*SUPPLIED ENTRIES*
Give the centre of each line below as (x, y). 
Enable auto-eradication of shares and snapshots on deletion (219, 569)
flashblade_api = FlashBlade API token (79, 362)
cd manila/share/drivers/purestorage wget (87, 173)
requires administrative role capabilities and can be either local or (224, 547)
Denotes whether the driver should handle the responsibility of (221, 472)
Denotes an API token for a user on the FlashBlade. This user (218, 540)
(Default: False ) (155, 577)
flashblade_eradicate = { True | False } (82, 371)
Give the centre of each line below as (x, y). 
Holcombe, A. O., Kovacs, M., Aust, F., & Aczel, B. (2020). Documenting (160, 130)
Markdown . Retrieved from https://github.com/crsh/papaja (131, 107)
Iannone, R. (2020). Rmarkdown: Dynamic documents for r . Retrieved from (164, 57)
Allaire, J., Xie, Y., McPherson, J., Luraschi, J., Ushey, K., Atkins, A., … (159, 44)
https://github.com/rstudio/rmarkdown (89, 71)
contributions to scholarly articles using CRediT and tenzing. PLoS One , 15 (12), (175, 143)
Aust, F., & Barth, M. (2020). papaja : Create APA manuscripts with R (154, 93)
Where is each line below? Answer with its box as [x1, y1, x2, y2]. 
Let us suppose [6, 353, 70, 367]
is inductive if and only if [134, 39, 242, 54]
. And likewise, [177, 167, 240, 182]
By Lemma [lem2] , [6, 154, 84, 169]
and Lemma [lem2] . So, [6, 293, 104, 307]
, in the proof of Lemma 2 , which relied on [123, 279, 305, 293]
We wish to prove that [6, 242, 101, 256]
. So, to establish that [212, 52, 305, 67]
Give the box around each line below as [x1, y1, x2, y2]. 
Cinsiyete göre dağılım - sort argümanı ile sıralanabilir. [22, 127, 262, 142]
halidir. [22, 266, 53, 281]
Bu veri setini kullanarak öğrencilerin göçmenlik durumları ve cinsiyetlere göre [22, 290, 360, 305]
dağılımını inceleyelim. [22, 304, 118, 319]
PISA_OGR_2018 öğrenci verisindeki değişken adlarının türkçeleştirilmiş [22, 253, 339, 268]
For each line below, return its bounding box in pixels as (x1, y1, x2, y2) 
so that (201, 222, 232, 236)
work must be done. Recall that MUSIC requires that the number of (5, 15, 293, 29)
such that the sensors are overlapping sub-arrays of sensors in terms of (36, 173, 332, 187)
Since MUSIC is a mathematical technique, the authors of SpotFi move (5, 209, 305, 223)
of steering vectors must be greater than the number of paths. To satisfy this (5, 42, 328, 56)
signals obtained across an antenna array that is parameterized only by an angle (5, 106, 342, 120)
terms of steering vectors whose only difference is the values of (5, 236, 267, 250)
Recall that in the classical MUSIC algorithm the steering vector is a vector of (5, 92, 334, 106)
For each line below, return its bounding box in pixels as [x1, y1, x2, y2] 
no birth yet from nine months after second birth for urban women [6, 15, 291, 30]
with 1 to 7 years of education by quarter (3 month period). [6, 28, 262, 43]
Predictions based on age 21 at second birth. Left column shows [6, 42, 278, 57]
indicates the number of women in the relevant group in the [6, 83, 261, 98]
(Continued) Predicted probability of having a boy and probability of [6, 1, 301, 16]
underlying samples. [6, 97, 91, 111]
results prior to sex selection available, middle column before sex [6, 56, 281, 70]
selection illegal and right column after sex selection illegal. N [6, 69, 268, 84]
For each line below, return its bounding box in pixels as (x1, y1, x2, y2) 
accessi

---

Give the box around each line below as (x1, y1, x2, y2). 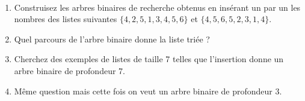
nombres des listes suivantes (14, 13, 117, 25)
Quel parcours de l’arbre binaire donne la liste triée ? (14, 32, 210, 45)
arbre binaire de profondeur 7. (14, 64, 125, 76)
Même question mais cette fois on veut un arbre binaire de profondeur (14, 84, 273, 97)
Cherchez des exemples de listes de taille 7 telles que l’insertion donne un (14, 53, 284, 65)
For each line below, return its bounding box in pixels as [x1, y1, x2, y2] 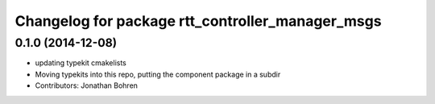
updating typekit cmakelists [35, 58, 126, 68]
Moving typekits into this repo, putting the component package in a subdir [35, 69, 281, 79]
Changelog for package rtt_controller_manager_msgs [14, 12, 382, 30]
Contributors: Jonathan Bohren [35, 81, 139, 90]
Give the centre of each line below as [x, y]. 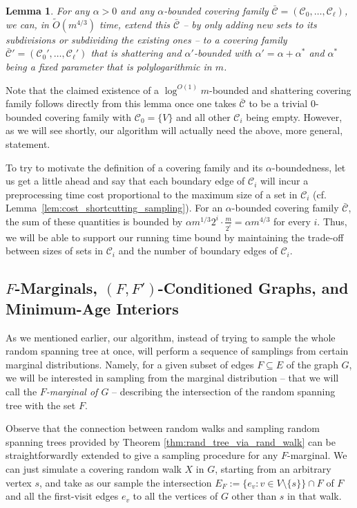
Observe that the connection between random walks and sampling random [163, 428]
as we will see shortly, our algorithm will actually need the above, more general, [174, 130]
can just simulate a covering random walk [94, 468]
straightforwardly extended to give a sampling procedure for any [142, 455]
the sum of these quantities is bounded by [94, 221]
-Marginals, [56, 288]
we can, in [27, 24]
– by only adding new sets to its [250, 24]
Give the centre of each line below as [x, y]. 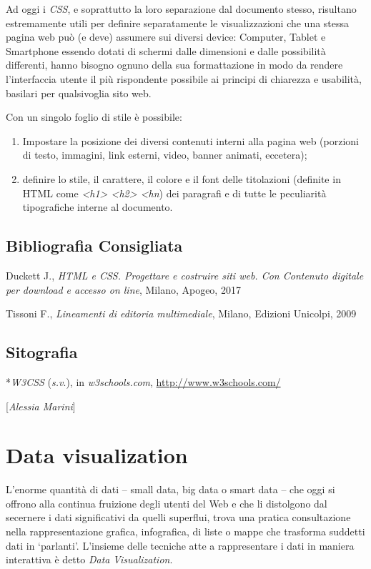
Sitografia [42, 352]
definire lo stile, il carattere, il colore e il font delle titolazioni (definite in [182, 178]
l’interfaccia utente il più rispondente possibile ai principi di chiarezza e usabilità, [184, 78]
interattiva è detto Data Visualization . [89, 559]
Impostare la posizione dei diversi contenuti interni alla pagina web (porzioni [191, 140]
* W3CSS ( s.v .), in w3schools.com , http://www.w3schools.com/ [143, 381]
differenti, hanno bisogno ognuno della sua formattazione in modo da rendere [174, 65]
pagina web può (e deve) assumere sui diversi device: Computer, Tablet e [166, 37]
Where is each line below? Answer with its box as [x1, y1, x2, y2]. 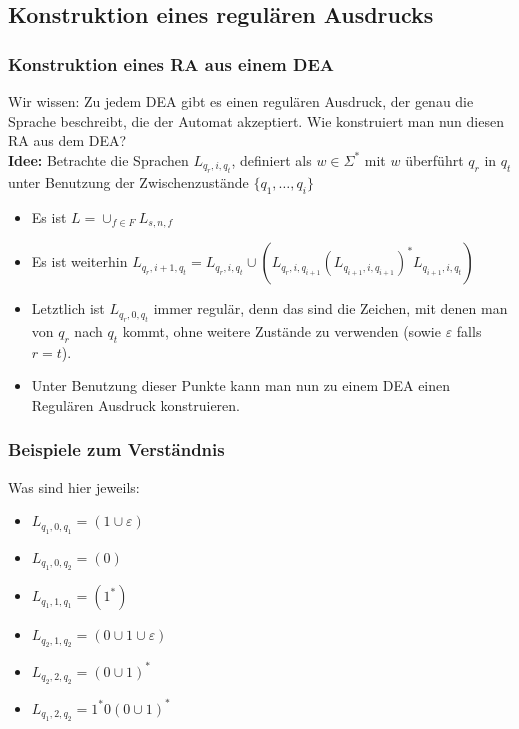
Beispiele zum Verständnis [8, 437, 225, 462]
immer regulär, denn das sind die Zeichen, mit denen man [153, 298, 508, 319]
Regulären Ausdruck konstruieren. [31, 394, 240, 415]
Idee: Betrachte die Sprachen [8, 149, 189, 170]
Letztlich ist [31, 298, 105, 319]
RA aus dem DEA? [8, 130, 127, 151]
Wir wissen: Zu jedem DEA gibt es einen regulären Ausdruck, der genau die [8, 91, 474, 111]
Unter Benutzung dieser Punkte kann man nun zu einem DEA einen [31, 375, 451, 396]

*WHAT YOU SHOULD DO*
Every line in the data that holds the string "einen" should be returned.

*SOLVED EXERCISE*
Wir wissen: Zu jedem DEA gibt es einen regulären Ausdruck, der genau die [8, 91, 474, 111]
Unter Benutzung dieser Punkte kann man nun zu einem DEA einen [31, 375, 451, 396]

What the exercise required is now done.